Wie man solche Felder künstlich generiert, welche Energiequellen man dafür verwendet, das sind Probleme, die wir den Fachphysikern überlassen wollen; hier sollte nur der generelle Denkansatz für Zeitreisen aufgezeigt werden.

So mag es offen bleiben, ob die künftige Zeitmaschine als Energiequelle eine bekannte oder unbekannte Naturkraft verwendet, ob sie vielleicht mit Kernfusion arbeitet, ob sie einen
Implosionsantrieb besitzt und dann eine der von Viktor Schauberger entworfenen Flugscheiben wäre, oder ob sie gär von jener geheimnisvollen Kraft Vril gespeist wird, die Bulwer-Lytton in seinem Buch beschrieben hat … Ebenfalls wollen wir es offen lassen, welche äußere Form die Zeitmaschine haben würde; sie könnte eine kugelförmige, kuppelförmige oder diskusförmige Gestalt besitzen, oder sie sähe vielleicht aus wie ein riesiges Insekt – eine überdimensionale stählerne Spinne mit einem kleinen linsenförmigen Körper, der auf acht
seitwärts abgespreizten dünnen Antennenbeinen ruht. Es könnte sich aber auch um ein kombiniertes Raum-Zeit-Fahrzeug handeln; in diesem Fall wäre eine eigene körperliche
Beweglichkeit und eine stromlinienartige Form sicher angezeigt. Denn es wäre durchaus zu fragen, ob sich tachyonische Super-Energie nicht auch für interstellare Reisen nutzen ließe.
Man könnte sich gut vorstellen, dass die Chronomaten künftiger Zeiten in verschiedener Größe und Bauart verfertigt werden, sozusagen vom kleinen Zeitboot für den Privatge-
brauch über die Luxuszeitjacht und den Zeitkreuzer bis hin zum Zeit- Ozeanriesen mit vielköpfiger Besatzung im Stil einer Titanic.
Es wäre auch vorstellbar, dass man dereinst Zeitexpeditionen zu verschiedenen öffentlichen und privaten Zwecken durchführen wird. Welch einen Segen für die Geschichtswissenschaft würde es bedeuten, wenn man in der Lage wäre, die versunkenen Kulturen der alten Ägypter, der Kreter, Phönizier und Etrusker unmittelbar vor Ort untersuchen zu können! Und welche unvorstellbare Bereicherung für die Biologie, Zoologie und Botanik wäre es, wenn man Flora und Fauna des Tertiärs oder des Mesozoikums direkt vor Ort studieren könnte! Auch wär es denkbar, dass man irgendwann anfängt, den chrononautischen Verkehr sinnvoll zu regeln. Man wird vielleicht entsprechende Regeln aufstellen, eine Überwachungsbehörde einsetzen, Zeitreise-Lizenzen (nach einem Punktesystem?) vergeben und Formen der illegalen Chrononautik mit der Kraft des Gesetzes verfolgen.

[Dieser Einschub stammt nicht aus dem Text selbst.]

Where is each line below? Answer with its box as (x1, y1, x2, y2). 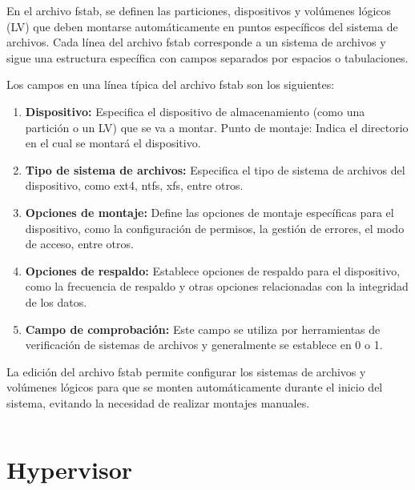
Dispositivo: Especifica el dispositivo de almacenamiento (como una (25, 102, 365, 119)
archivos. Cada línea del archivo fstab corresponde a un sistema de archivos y (6, 34, 386, 50)
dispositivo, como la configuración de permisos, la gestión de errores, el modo (25, 219, 405, 236)
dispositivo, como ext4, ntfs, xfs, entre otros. (25, 177, 244, 194)
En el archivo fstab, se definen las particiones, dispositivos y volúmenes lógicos (6, 2, 392, 18)
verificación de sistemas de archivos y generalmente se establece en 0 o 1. (25, 336, 383, 353)
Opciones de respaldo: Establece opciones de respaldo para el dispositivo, (25, 262, 401, 279)
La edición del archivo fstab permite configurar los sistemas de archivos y (6, 363, 366, 380)
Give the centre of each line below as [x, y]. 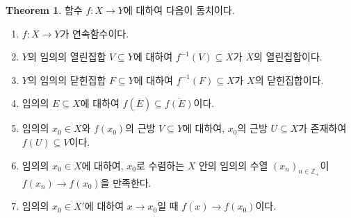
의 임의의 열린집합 [67, 57]
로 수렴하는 [160, 165]
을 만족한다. [126, 182]
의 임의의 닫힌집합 [67, 79]
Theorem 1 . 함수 [44, 10]
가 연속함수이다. [95, 33]
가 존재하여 [323, 128]
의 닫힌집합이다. [289, 79]
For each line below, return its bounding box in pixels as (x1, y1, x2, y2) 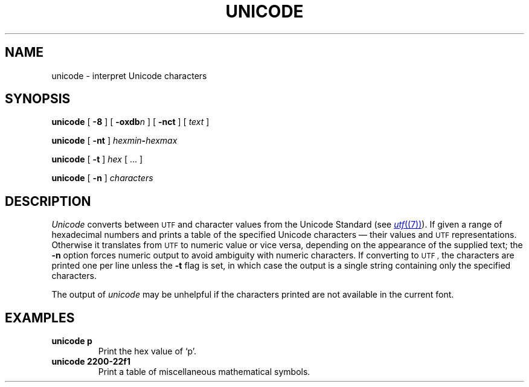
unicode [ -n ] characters (51, 173, 153, 184)
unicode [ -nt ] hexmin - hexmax (51, 135, 178, 146)
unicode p (51, 336, 92, 347)
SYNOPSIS (5, 91, 71, 107)
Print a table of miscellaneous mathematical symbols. (98, 366, 310, 377)
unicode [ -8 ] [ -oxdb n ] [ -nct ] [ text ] (51, 117, 210, 127)
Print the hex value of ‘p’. (98, 346, 197, 357)
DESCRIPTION (5, 193, 91, 209)
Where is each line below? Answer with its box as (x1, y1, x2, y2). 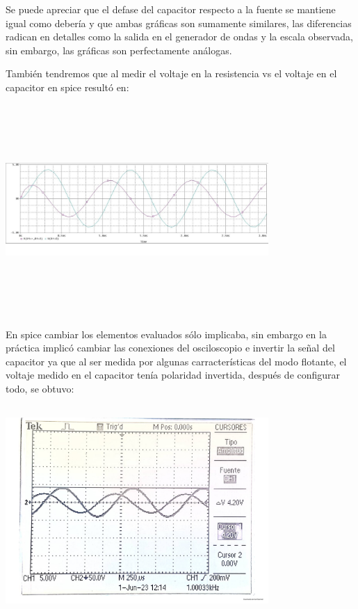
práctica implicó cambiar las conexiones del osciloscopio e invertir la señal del (6, 340, 335, 355)
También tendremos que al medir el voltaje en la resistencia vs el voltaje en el (6, 66, 337, 81)
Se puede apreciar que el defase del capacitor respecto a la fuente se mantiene (6, 2, 336, 16)
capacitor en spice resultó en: (6, 79, 129, 94)
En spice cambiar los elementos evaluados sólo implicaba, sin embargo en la (6, 326, 327, 341)
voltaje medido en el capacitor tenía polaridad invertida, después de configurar (6, 367, 341, 382)
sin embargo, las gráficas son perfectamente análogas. (6, 42, 232, 57)
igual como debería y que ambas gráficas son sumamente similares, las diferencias (6, 15, 352, 30)
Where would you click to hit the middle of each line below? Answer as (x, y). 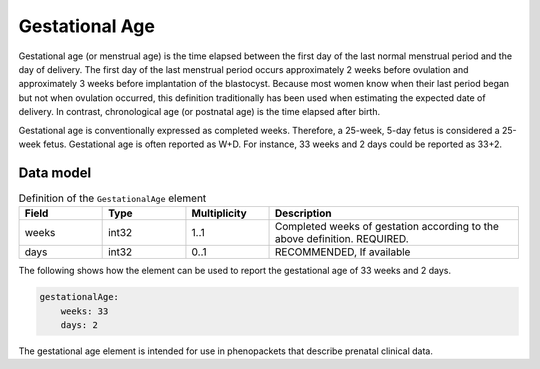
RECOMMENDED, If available (343, 252)
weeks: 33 (84, 311)
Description (303, 213)
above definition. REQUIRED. (342, 239)
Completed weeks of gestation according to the (387, 227)
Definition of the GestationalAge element (112, 198)
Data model (55, 172)
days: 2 (79, 324)
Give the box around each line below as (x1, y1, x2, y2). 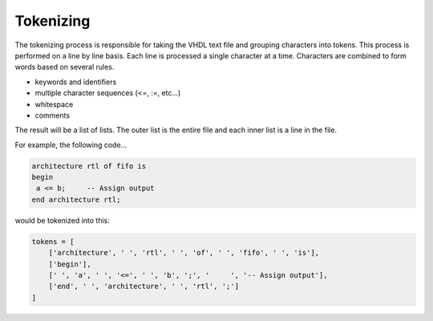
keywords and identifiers (34, 77, 117, 86)
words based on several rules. (14, 62, 115, 72)
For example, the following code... (14, 140, 127, 150)
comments (34, 110, 71, 120)
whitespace (34, 99, 74, 109)
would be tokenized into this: (14, 215, 110, 225)
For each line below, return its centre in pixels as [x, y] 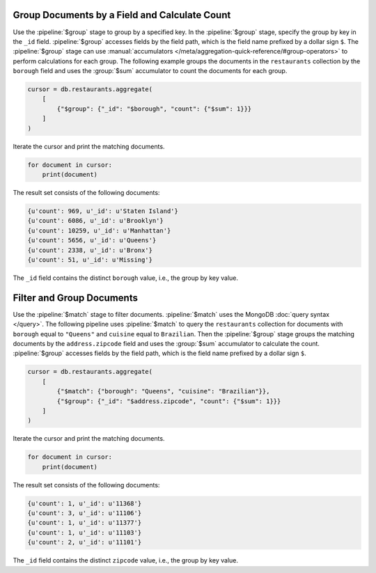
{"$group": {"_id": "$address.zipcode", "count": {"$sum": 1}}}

Aber über eines müssen wir uns im klaren sein: Zeitreisen können allein schon aus technischen Gründen nur von menschlichen Zivilisationen durchgeführt werden, die uns äonenweit voraus sind – wissenschaftlich, technisch, moralisch, spirituell.

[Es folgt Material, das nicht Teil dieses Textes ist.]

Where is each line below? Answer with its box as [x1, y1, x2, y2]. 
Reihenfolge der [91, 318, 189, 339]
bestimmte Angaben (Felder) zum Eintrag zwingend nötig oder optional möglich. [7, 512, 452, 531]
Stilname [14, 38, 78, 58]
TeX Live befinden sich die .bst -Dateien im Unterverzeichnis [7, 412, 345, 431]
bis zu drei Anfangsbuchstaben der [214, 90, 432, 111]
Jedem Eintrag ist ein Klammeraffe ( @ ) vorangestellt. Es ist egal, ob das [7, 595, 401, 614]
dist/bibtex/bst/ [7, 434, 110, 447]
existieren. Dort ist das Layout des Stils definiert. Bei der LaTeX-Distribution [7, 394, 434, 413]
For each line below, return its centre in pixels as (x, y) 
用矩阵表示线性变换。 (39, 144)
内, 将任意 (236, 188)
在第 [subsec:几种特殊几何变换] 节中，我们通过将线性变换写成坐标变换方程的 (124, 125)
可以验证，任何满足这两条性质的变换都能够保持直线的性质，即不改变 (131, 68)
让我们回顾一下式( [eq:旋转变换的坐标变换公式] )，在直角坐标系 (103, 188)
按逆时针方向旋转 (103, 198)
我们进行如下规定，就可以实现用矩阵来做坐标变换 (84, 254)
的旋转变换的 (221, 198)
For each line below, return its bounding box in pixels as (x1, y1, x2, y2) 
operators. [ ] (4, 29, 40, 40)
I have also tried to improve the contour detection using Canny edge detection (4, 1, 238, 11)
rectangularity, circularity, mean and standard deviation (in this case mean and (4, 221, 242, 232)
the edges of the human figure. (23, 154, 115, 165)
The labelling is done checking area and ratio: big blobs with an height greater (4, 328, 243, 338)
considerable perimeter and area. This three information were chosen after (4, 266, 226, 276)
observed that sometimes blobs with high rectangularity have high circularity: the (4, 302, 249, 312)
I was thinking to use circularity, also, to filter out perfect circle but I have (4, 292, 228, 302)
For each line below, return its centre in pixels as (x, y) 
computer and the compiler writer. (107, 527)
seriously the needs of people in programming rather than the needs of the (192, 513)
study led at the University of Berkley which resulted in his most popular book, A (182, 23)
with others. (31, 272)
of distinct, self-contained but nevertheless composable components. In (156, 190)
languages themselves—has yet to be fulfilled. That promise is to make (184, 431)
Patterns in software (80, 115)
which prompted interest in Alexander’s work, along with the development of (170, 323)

Es müsste eine Zivilisation sein, die gelernt hat, mit unbekannten physischen wie auch okkulten und übersinnlichen Kräften der Natur zu arbeiten, ohne der Versuchung zu unterliegen, diese Kräfte selbstsüchtig auszunutzen. Es könnte sich nur um eine spirituelle Super-Zivilisation handeln, die ein moralisches Format besitzt, an das die gegenwärtige
Menschheit bei weitem nicht heranreicht. Im Vergleich mit dieser planetarisch-kosmischen Menschheits-Zivilisation stehen wir heute immer noch auf der Stufe des Neandertalers.